Insightkaltim.com, KUTAI TIMUR — Upaya mewujudkan Kabupaten Layak Anak (KLA) di Kutai Timur terus digenjot. Dinas Pemberdayaan Perempuan dan Perlindungan Anak (DP3A) Kutim sepanjang 2025 memperluas program perlindungan anak mulai dari pelibatan Forum Anak dalam perencanaan pembangunan, percepatan Sekolah Ramah Anak (SRA), pendampingan akreditasi, hingga sosialisasi pencegahan kekerasan ke sekolah-sekolah.
Kepala Bidang Pemenuhan Hak Anak DP3A Kutim, Rita Winarni, menyebut seluruh gerakan ini bertujuan memastikan anak Kutim tidak hanya dilindungi, tetapi juga didengar dan diberdayakan dalam pembangunan daerah.
Forum Anak Jadi Wadah Aspirasi Generasi Muda
Menurut Rita, Forum Anak telah menjadi kanal suara yang efektif dalam Musyawarah Perencanaan Pembangunan Kecamatan (Musrenbangcam). Mereka tidak lagi hadir sebagai peserta pendamping, melainkan penyampai aspirasi yang setara.
“Anak-anak menyampaikan kebutuhan mereka sendiri—ruang bermain, fasilitas olahraga, pusat kegiatan kreatif. Dan banyak yang kemudian masuk dalam pertimbangan kecamatan,” jelasnya.
Keberadaan Forum Anak juga menjadi indikator penting dalam penilaian Kabupaten Layak Anak, sehingga DP3A terus memperluas pendampingan hingga ke desa-desa.

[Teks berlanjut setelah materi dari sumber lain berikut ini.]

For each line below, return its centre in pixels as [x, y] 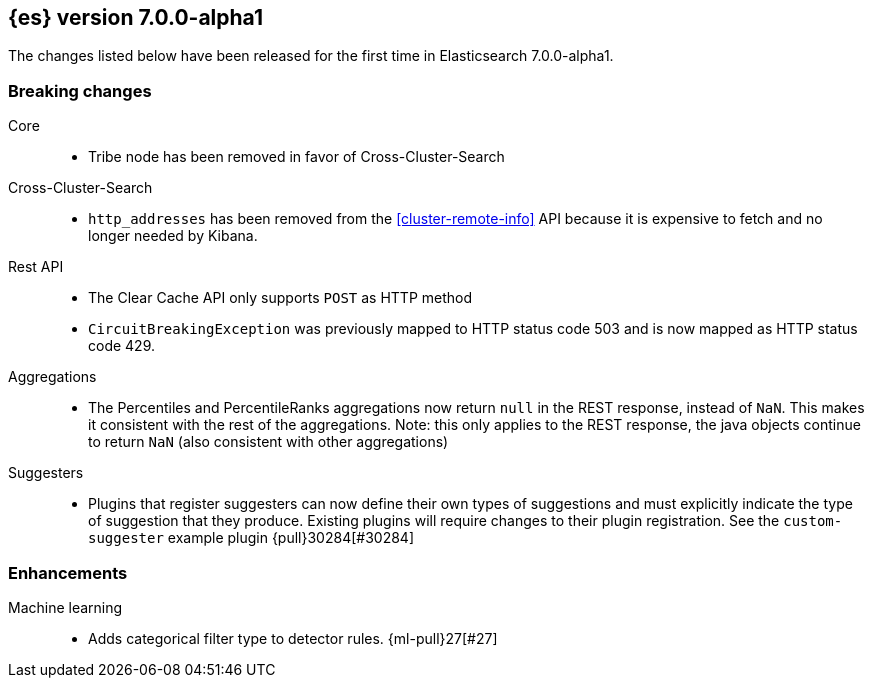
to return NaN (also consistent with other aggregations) [268, 442]
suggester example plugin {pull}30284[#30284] [251, 538]
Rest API [36, 267]
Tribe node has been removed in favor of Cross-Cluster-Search [296, 157]
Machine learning [65, 607]
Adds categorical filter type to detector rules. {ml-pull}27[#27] [293, 638]
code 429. [122, 346]
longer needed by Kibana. [173, 236]
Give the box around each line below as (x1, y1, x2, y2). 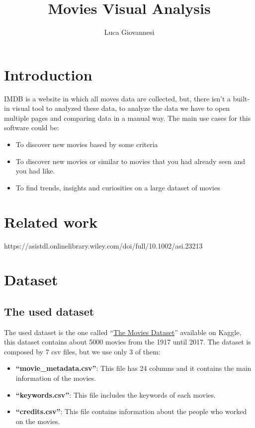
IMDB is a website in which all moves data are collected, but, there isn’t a (4, 93, 231, 103)
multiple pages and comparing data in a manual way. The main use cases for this (4, 112, 251, 123)
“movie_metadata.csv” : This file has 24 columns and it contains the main (15, 363, 252, 373)
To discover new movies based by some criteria (15, 139, 158, 150)
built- (233, 93, 250, 103)
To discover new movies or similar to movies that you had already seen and (15, 156, 246, 166)
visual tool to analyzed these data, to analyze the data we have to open (12, 103, 230, 113)
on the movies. (15, 416, 60, 426)

Sangatta Jadi Fokus Penilaian Sekolah Ramah Anak
Di bidang pendidikan, DP3A menargetkan penerapan Sekolah Ramah Anak menyebar lebih merata. Namun untuk tahun 2025, Kutim memusatkan asesmen dan pendampingan di Sangatta Utara dan Sangatta Selatan—dua kecamatan dengan jumlah sekolah terbanyak.

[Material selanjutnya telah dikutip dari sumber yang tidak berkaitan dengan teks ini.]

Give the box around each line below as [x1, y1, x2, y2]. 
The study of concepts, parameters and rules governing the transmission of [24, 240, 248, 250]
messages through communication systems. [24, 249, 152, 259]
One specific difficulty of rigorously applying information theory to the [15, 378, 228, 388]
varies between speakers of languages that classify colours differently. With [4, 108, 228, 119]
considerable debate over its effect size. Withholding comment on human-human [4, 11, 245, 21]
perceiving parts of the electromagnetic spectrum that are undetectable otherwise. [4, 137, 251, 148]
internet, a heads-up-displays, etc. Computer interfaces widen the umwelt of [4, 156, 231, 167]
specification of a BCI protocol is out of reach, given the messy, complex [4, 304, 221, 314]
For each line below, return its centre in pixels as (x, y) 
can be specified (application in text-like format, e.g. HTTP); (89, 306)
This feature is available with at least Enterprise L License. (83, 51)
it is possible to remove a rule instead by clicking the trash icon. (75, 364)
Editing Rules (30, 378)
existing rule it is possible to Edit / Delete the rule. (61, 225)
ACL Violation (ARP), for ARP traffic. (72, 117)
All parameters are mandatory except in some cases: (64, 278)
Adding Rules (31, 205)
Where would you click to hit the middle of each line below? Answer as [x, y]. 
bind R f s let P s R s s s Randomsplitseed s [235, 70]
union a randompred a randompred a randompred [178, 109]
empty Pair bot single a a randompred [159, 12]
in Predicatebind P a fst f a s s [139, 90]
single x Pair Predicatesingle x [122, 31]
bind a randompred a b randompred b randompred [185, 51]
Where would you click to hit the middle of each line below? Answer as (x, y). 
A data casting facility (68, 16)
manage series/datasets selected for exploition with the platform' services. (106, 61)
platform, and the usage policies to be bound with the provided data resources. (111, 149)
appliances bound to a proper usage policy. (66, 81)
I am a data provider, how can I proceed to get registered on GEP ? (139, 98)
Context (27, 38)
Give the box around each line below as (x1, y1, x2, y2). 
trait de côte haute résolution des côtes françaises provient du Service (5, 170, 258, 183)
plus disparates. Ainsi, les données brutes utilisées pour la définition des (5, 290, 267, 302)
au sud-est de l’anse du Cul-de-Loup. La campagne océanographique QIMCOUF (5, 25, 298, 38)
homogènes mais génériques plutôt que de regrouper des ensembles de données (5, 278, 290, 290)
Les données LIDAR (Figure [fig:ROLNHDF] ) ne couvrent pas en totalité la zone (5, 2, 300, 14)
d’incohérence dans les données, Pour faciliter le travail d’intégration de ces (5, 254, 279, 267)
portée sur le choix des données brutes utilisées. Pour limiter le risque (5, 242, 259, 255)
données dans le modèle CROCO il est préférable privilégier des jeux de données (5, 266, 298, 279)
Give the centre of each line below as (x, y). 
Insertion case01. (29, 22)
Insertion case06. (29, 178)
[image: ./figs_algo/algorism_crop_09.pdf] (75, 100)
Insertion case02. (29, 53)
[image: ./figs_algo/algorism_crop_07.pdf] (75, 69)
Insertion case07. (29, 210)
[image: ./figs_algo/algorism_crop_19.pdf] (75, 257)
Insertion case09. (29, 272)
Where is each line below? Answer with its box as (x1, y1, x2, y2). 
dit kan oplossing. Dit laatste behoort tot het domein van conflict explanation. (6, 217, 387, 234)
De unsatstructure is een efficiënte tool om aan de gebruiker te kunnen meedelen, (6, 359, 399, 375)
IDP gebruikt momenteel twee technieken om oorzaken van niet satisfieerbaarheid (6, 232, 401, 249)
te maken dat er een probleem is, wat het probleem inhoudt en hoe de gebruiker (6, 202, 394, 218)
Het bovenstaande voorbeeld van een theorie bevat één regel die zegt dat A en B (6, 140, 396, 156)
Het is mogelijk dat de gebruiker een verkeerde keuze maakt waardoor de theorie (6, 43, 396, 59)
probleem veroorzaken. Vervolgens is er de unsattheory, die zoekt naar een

“Indikator SRA cukup kompleks—keamanan lingkungan, pencegahan bullying, kebijakan internal, fasilitas ramah anak. Karena itu kami fokus dulu pada dua kecamatan ini agar pembinaannya lebih intens,” terang Rita.

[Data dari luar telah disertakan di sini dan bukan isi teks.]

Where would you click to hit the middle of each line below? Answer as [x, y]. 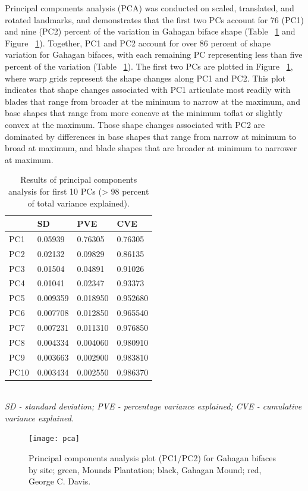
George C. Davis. [60, 481]
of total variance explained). [78, 203]
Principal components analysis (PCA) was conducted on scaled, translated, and [150, 8]
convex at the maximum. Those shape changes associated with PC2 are [135, 124]
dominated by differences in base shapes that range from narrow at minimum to [151, 136]
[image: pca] [54, 439]
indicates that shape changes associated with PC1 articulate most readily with [148, 90]
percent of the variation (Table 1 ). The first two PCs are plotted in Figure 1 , [149, 66]
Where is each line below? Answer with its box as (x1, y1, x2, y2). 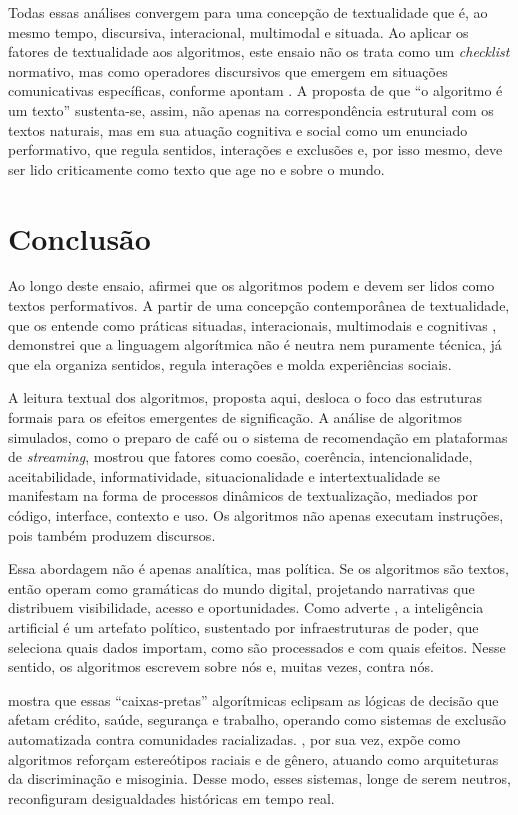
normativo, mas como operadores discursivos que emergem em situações (8, 60, 448, 81)
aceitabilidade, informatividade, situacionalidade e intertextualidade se (8, 465, 440, 486)
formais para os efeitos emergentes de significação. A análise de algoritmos (8, 407, 463, 428)
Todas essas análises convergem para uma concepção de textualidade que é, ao (8, 2, 488, 22)
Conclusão (8, 217, 151, 258)
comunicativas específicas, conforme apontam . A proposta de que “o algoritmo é (8, 80, 503, 101)
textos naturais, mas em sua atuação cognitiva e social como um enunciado (8, 119, 468, 140)
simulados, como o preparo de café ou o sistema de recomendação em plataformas (8, 426, 508, 447)
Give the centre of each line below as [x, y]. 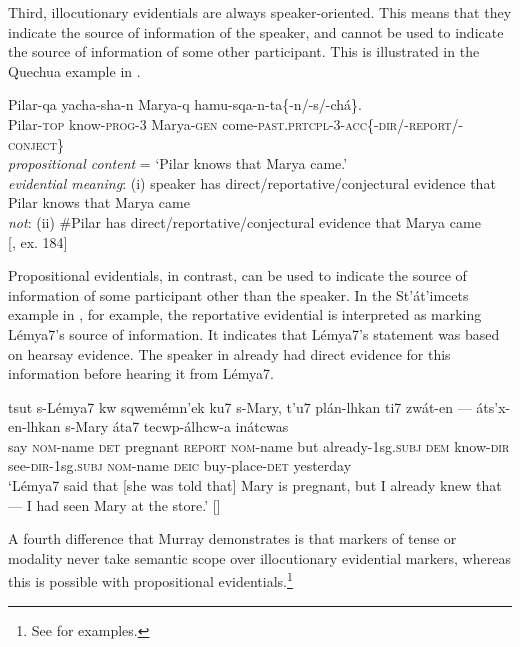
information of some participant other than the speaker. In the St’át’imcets [238, 294]
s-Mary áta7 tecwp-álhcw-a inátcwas [177, 426]
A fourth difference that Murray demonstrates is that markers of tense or [232, 538]
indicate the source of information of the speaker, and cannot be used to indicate [256, 31]
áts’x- [493, 406]
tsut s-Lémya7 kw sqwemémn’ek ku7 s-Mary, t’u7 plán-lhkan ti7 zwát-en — [240, 406]
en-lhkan [34, 426]
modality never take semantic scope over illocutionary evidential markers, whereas [259, 557]
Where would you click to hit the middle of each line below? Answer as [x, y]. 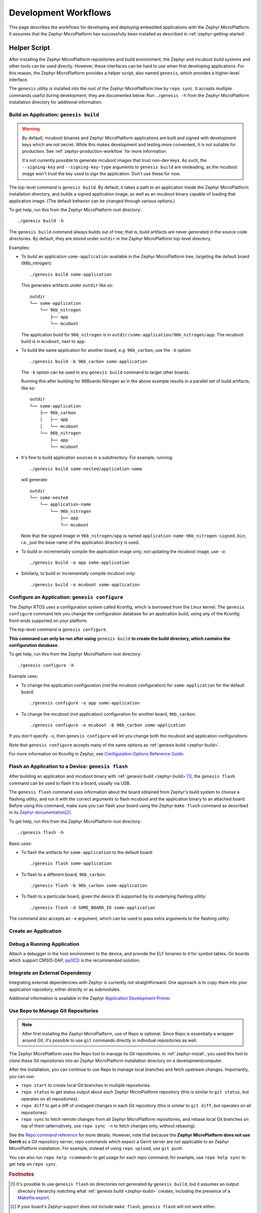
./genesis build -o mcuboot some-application [85, 584]
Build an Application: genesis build [54, 115]
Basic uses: [20, 843]
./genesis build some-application [71, 274]
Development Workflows [60, 13]
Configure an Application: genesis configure [66, 597]
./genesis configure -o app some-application [85, 703]
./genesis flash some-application [71, 863]

Tahap ini juga menjadi bagian dari persiapan menyongsong penilaian KLA dari Kementerian PPPA.
Kutim Mulai Susun Borang SRA dengan Fasilitator Nasional
Untuk pertama kalinya, DP3A Kutim melibatkan fasilitator nasional dalam penyusunan borang akreditasi SRA. Proses ini belum pernah dilakukan sebelumnya secara penuh.
“Penyusunan borang adalah fondasi akreditasi nasional. Kami ingin ketika Kementerian PPPA membuka penilaian, sekolah-sekolah Kutim sudah siap,” tegasnya.
Beberapa sekolah telah masuk daftar pendampingan intensif dan disiapkan menjadi percontohan kabupaten.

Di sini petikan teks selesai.